*WHAT IS EXPECTED*. Every line below from the one containing "the importance of" through the one containing "Interoperability [51, 16]" must be transcribed exactly. Omit all lines outside that stretch.

[Entries taken from a collection]
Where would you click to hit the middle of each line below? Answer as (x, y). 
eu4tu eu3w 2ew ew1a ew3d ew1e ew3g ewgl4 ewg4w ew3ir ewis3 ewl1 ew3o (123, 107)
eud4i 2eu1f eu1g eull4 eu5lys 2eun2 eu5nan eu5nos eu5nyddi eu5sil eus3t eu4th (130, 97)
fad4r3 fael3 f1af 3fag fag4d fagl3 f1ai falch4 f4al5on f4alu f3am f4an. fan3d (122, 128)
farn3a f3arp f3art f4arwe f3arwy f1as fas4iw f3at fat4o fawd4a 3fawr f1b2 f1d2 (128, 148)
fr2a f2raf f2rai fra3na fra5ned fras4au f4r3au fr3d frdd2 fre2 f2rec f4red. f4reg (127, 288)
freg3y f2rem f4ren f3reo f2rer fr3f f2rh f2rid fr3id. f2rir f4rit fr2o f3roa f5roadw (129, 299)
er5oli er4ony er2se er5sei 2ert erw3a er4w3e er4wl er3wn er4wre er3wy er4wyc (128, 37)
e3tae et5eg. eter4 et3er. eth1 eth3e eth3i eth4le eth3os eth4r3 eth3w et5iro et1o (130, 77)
* * *
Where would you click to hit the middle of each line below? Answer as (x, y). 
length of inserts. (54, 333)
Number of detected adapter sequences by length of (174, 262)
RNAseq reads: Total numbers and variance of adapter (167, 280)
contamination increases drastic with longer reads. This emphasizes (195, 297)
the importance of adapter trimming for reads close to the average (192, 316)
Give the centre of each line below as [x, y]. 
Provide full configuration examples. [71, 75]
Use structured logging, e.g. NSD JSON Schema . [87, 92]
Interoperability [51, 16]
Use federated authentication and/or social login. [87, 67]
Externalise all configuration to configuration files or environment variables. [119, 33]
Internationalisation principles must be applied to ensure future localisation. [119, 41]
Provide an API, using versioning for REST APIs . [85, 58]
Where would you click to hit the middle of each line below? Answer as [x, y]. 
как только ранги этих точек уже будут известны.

*SOLUTION TO THIS PROBLEM*.
the importance of adapter trimming for reads close to the average (192, 316)
Give the centre of each line below as [x, y]. 
Provide full configuration examples. [71, 75]
Use structured logging, e.g. NSD JSON Schema . [87, 92]
Interoperability [51, 16]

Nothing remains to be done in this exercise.